» **Instructions to follow**: Your task is to find every line in the records that holds the string "access" and copy it.

** Task inputs follows **

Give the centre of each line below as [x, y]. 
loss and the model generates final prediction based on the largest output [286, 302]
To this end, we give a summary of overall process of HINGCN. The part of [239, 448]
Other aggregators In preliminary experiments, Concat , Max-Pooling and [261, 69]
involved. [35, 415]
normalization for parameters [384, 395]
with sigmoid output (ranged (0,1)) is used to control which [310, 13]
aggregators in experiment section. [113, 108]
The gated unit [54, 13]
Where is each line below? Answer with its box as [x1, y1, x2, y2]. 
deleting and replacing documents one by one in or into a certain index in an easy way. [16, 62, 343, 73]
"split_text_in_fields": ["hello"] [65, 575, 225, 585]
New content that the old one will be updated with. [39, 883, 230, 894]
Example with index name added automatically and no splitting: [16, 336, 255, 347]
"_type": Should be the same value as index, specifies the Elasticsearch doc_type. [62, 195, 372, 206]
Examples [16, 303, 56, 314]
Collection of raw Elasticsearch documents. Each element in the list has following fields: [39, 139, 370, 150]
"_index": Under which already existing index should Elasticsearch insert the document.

** End of Task inputs **
** Task inputs follows **

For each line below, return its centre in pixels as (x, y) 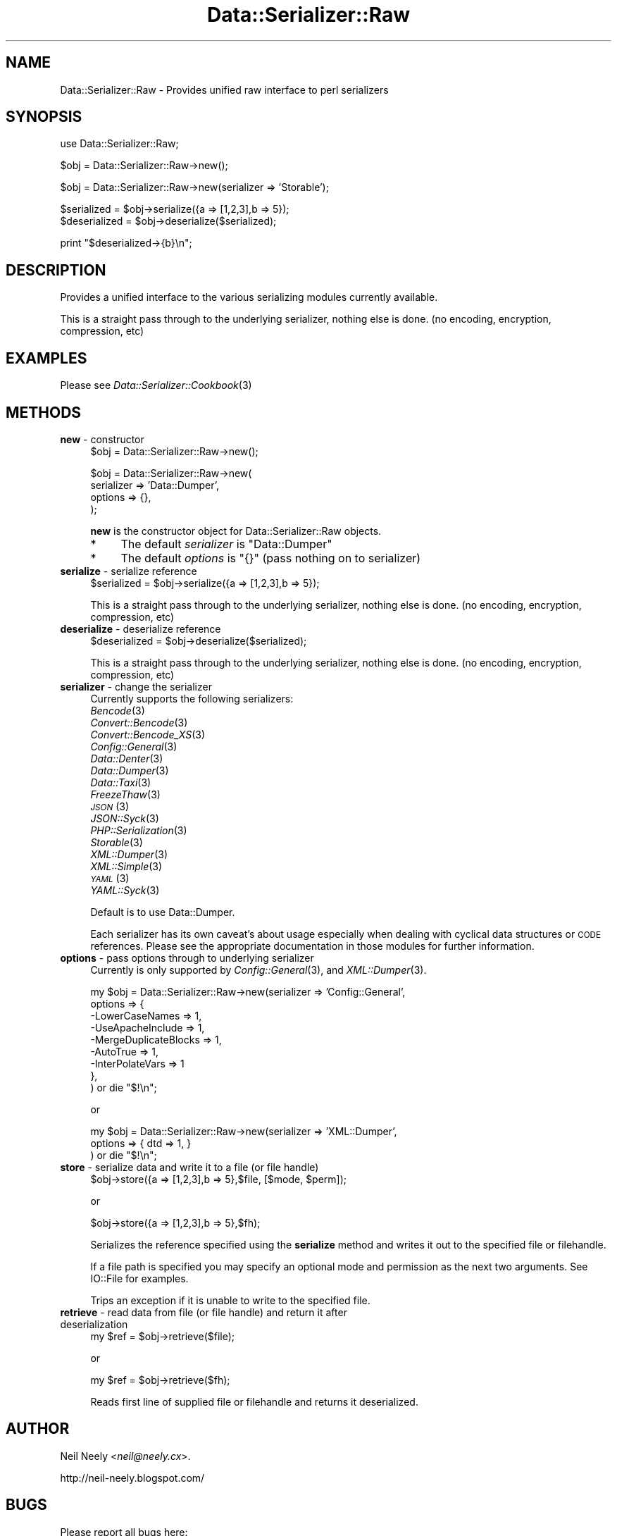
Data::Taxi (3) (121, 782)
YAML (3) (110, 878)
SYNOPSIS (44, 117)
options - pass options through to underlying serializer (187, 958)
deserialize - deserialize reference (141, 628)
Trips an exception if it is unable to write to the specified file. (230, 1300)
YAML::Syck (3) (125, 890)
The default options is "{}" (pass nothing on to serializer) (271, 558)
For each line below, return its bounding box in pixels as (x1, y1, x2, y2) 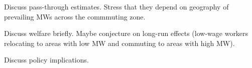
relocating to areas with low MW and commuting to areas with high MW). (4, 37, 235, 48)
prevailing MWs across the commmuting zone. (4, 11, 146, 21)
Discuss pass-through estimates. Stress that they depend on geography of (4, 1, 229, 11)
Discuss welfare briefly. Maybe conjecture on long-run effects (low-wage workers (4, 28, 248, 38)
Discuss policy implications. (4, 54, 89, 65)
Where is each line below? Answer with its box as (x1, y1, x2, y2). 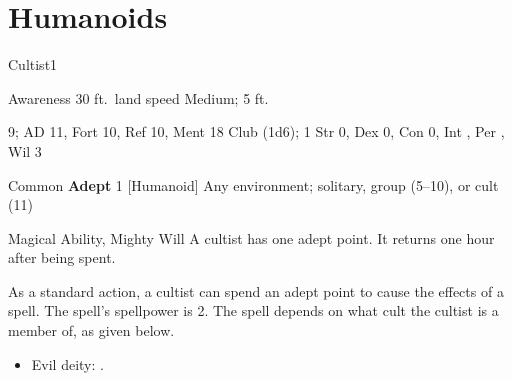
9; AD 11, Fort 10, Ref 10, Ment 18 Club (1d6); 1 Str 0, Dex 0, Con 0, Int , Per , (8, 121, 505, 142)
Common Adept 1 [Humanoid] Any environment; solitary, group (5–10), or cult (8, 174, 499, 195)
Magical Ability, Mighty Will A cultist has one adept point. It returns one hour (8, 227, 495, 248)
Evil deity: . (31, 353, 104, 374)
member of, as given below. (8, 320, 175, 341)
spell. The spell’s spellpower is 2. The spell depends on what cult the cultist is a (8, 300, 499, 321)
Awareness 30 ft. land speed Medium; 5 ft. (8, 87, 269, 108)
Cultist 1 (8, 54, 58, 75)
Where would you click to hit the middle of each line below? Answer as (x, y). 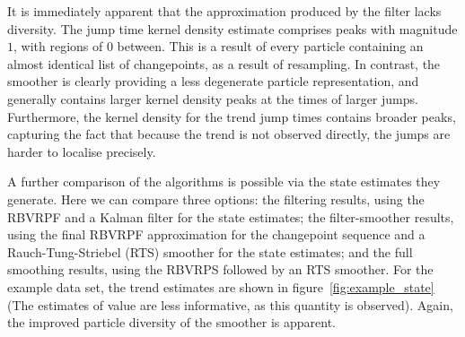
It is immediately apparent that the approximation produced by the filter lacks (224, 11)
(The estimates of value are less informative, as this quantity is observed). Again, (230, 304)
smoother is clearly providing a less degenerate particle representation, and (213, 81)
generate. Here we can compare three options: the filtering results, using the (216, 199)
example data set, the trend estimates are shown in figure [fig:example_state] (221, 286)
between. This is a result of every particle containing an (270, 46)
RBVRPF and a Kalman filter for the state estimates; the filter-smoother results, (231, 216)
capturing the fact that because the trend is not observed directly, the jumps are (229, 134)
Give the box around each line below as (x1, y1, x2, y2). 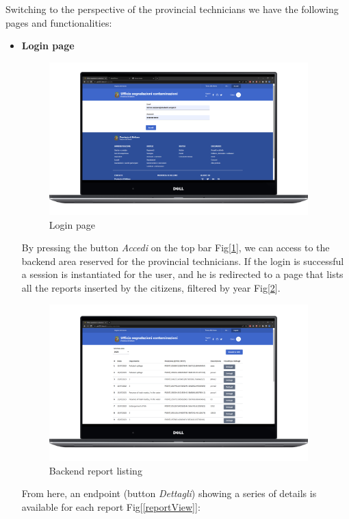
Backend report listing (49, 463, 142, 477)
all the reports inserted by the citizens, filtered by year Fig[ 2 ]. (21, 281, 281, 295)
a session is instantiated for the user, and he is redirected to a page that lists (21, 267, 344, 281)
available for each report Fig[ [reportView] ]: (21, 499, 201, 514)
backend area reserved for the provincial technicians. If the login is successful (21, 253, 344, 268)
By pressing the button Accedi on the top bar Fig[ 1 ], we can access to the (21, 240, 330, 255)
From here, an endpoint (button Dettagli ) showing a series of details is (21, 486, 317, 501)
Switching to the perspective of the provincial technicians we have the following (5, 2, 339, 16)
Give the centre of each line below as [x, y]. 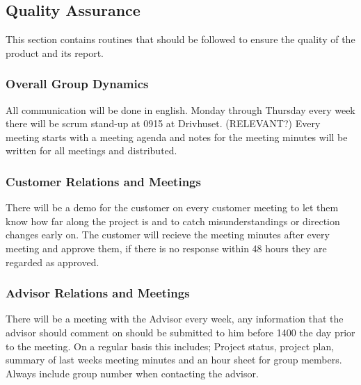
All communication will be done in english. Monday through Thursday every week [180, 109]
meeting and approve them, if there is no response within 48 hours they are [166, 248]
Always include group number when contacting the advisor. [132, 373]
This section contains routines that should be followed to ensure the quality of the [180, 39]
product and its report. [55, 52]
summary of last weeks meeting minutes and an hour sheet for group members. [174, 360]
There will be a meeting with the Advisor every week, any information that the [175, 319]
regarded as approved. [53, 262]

** End of Task inputs **
** Task inputs follows **

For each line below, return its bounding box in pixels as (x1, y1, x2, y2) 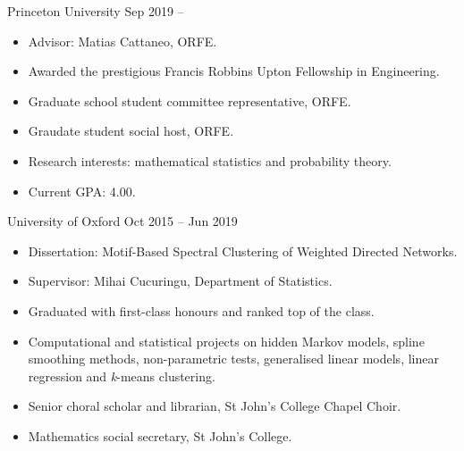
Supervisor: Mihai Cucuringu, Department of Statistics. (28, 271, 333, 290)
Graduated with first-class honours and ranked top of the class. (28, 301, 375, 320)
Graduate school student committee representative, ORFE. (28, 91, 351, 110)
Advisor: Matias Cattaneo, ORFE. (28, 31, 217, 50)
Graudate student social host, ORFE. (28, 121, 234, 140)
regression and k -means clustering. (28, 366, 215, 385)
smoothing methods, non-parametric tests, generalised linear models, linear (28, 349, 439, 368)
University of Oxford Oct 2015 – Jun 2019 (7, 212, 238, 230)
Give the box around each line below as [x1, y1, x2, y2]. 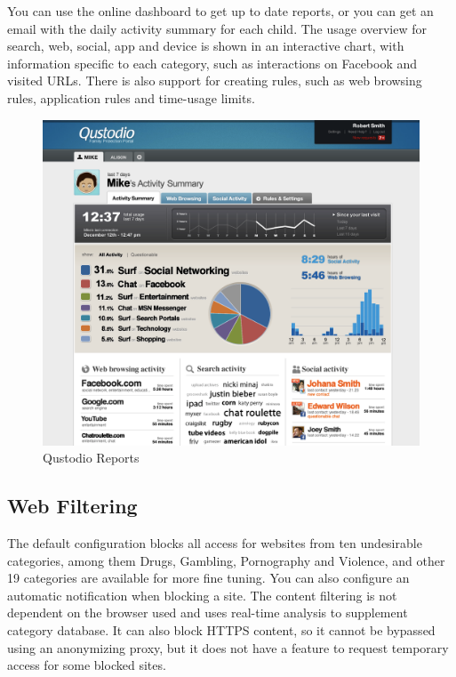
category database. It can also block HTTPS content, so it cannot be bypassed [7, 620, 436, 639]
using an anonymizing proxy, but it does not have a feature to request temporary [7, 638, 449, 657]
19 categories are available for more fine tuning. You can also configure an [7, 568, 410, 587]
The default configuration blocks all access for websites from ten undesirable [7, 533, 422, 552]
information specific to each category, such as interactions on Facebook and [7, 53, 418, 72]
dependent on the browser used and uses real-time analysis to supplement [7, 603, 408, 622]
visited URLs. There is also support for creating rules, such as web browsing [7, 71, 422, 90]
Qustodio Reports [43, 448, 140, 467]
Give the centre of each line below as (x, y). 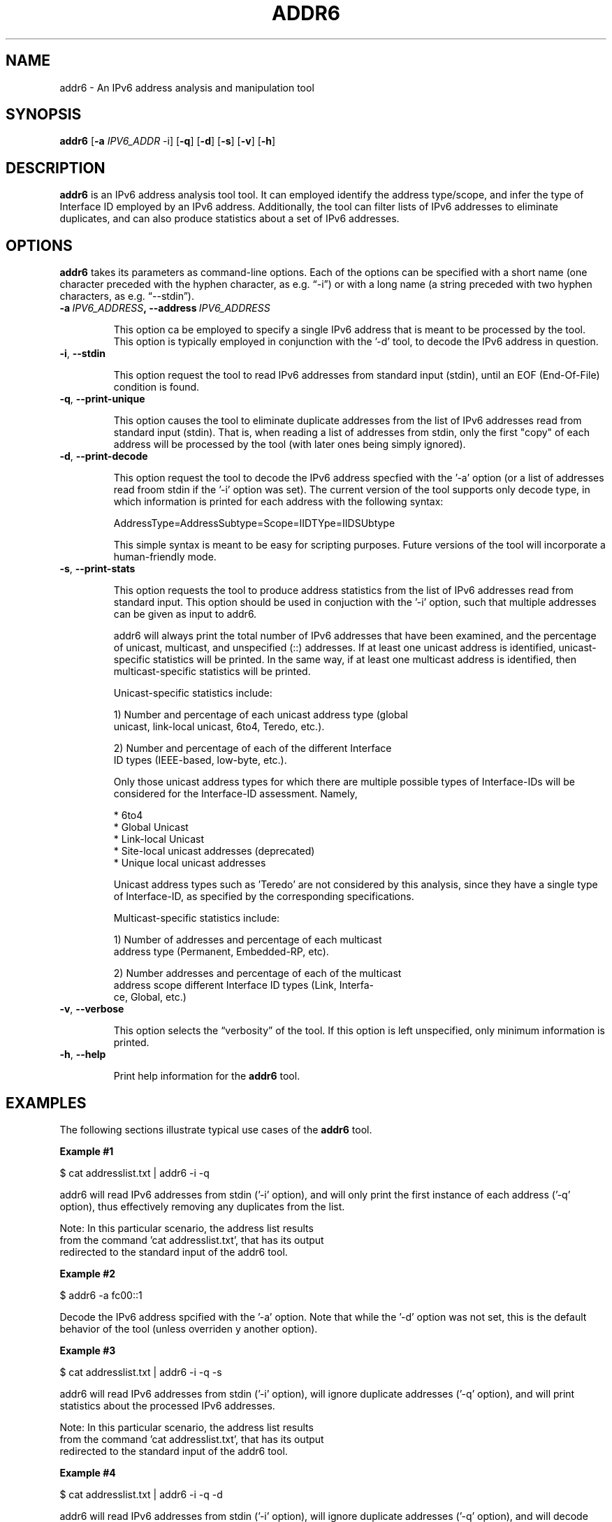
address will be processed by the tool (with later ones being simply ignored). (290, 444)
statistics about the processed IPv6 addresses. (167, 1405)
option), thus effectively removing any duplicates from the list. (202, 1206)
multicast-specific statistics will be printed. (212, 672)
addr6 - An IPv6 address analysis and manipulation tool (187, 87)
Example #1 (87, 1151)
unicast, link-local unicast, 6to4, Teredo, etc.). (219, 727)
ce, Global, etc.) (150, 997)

** End of Task inputs **

» **Solution to the problem**:
By pressing the button Accedi on the top bar Fig[ 1 ], we can access to the (21, 240, 330, 255)
The default configuration blocks all access for websites from ten undesirable [7, 533, 422, 552]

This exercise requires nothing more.